Deep within the genomes of cancer cells lie subtle clues to their malignant origins. Somatic variants are genetic alterations that point to DNA replication errors or exposure to carcinogens and are known to contribute to the development of tumours.
However, using automated platforms to find these genetic fingerprints of cancer in DNA sequences from patient samples has, until now, been exceedingly difficult as tumours are often highly heterogenous and DNA sequencing is prone to errors.
Anders Skanderup, a Group Leader from A*STAR’s Genome Institute of Singapore (GIS), said that breakthroughs in machine learning combined with the availability of large, multidimensional training datasets can help realise the full potential of diagnostic technologies powered by artificial intelligence.
“The ability to generate and use large scale next-generation sequencing data of cancer genomes can enable the training of large deep learning models,” said Skanderup.
Using this approach, Skanderup worked with first author Kiran Krishnamachari and colleagues to develop a deep learning system designed to detect somatic variants in tumours called VarNet. The platform was trained using 4.6 million high-confidence somatic variants found in 356 tumour genomes spanning seven cancer types.
The team built VarNet using ground-truth labels with an ensemble method which enabled it to recognise genetic mutations in unlabelled genetic data. “While there are many cancer sequencing datasets available, they do not contain ground-truth mutation labels that can be used to train large models,” explained Skanderup, adding that they overcame the challenge using scale and weak supervision.
They also devised two distinct deep learning models to identify single letter DNA changes (single nucleotide variants) and insertions or deletions to the DNA code (indels).

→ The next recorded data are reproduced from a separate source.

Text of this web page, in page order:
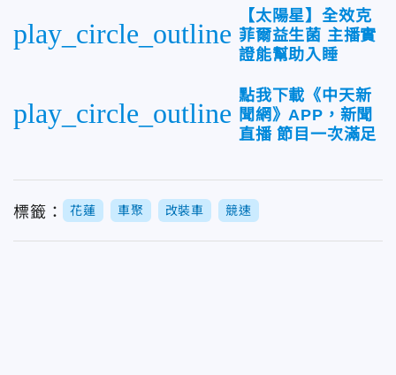
play_circle_outline
【太陽星】全效克
菲爾益生菌 主播實
證能幫助入睡
play_circle_outline
點我下載《中天新
聞網》APP，新聞
直播 節目一次滿足
標籤： 花蓮 車聚 改裝車 競速
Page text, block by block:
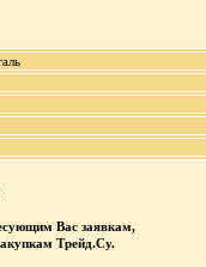
Вас заявкам,
Трейд.Су.
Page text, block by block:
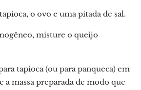
o ovo e uma pitada de sal.
misture o queijo
tapioca (ou para panqueca) em
a massa preparada de modo que
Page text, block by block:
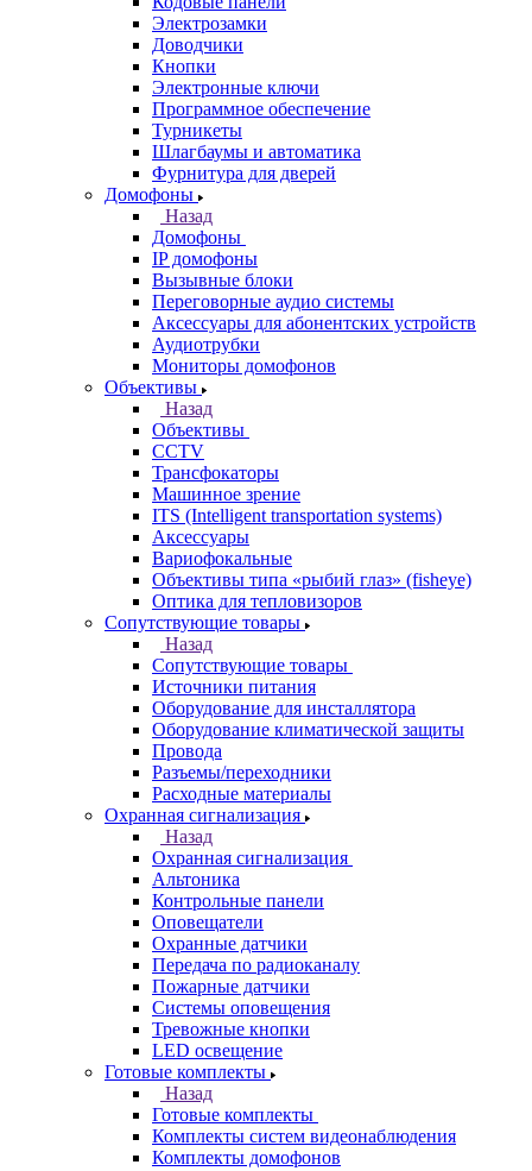
Электрозамки
Доводчики
Кнопки
Электронные ключи
Программное обеспечение
Турникеты
Шлагбаумы и автоматика
Фурнитура для дверей
Домофоны
Назад
Домофоны
IP домофоны
Вызывные блоки
Переговорные аудио системы
Аксессуары для абонентских устройств
Аудиотрубки
Мониторы домофонов
Объективы
Назад
Объективы
CCTV
Трансфокаторы
Машинное зрение
ITS (Intelligent transportation systems)
Аксессуары
Вариофокальные
Объективы типа «рыбий глаз» (fisheye)
Оптика для тепловизоров
Сопутствующие товары
Назад
Сопутствующие товары
Источники питания
Оборудование для инсталлятора
Оборудование климатической защиты
Провода
Разъемы/переходники
Расходные материалы
Охранная сигнализация
Назад
Охранная сигнализация
Альтоника
Контрольные панели
Оповещатели
Охранные датчики
Передача по радиоканалу
Пожарные датчики
Системы оповещения
Тревожные кнопки
LED освещение
Готовые комплекты
Назад
Готовые комплекты
Комплекты систем видеонаблюдения
Комплекты домофонов
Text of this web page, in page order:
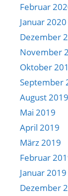
Februar
Januar 2020
Dezember
November
Oktober
September
August 2019
Mai 2019
April 2019
März 2019
Februar
Januar 2019
Dezember
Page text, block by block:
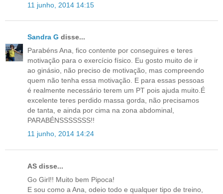
11 junho, 2014 14:15
Sandra G disse...
Parabéns Ana, fico contente por conseguires e teres
motivação para o exercício físico. Eu gosto muito de ir
ao ginásio, não preciso de motivação, mas compreendo
quem não tenha essa motivação. E para essas pessoas
é realmente necessário terem um PT pois ajuda muito.É
excelente teres perdido massa gorda, não precisamos
de tanta, e ainda por cima na zona abdominal,
PARABÉNSSSSSSS!!
11 junho, 2014 14:24
AS disse...
Go Girl!! Muito bem Pipoca!
E sou como a Ana, odeio todo e qualquer tipo de treino,
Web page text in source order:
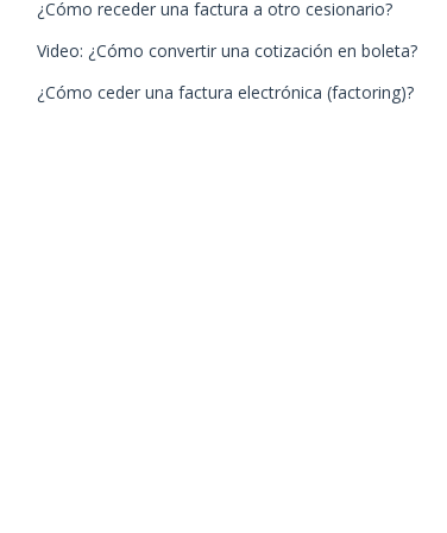
¿Cómo receder una factura a otro cesionario?
Video: ¿Cómo convertir una cotización en boleta?
¿Cómo ceder una factura electrónica (factoring)?
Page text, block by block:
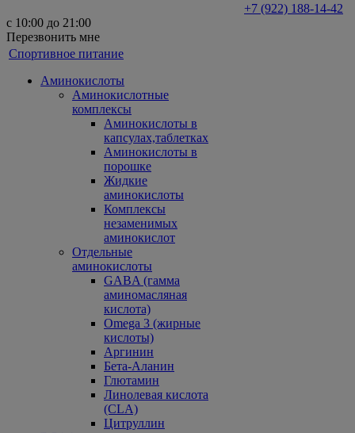
+7 (922) 188-14-42
с 10:00 до 21:00
Перезвонить мне
Спортивное питание
Аминокислоты
Аминокислотные
комплексы
Аминокислоты в
капсулах,таблетках
Аминокислоты в
порошке
Жидкие
аминокислоты
Комплексы
незаменимых
аминокислот
Отдельные
аминокислоты
GABA (гамма
аминомасляная
кислота)
Omega 3 (жирные
кислоты)
Аргинин
Бета-Аланин
Глютамин
Линолевая кислота
(CLA)
Цитруллин

Finally, the system was engineered to generate image-like representations of mutation sites which allowed VarNet to better ‘see’ mutations and make mutation probability predictions at each site.
Prior machine learning platforms tended to struggle with ‘low purity’ tumour samples containing healthy tissues that can make it harder to distinguish somatic variants. However, validation tests proved that VarNet’s performance often exceeded current state-of-the-art methods in these challenging scenarios.
“VarNet was shown to be more accurate than existing systems in benchmarks of low-tumour-purity settings, which improves its potential for practical use,” Skanderup remarked, adding that the platform was specifically designed to mimic human experts who would use visualisations of sequencing data to make side-by-side comparisons of normal and tumour samples.
VarNet’s unprecedented accuracy can be a game-changer both in research and commercial settings, said Skanderup, who suggested that it can enhance specialised mutation detection technologies often used by medical diagnostic companies.
The A*STAR-affiliated researchers contributing to this research are from the Genome Institute of Singapore (GIS).